**Study material**:
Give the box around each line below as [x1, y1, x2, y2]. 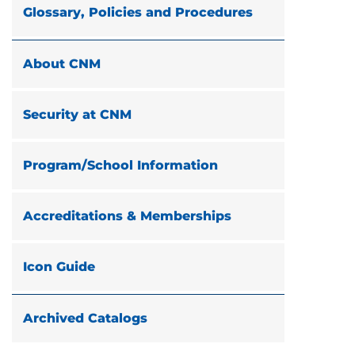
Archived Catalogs [23, 311, 147, 326]
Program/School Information [23, 158, 218, 173]
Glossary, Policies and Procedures [23, 5, 253, 20]
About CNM [23, 56, 101, 71]
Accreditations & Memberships [23, 208, 231, 223]
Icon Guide [23, 259, 95, 274]
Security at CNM [23, 107, 132, 122]

**What the task requires**:
The listing above, line by line: print it exactly, but not its pictures.

**Result of the task**:
Give the box around each line below as [x1, y1, x2, y2]. 
Archived Catalogs [23, 311, 147, 326]
Program/School Information [23, 158, 218, 173]
Glossary, Policies and Procedures [23, 5, 253, 20]
About CNM [23, 56, 101, 71]
Accreditations & Memberships [23, 208, 231, 223]
Icon Guide [23, 259, 95, 274]
Security at CNM [23, 107, 132, 122]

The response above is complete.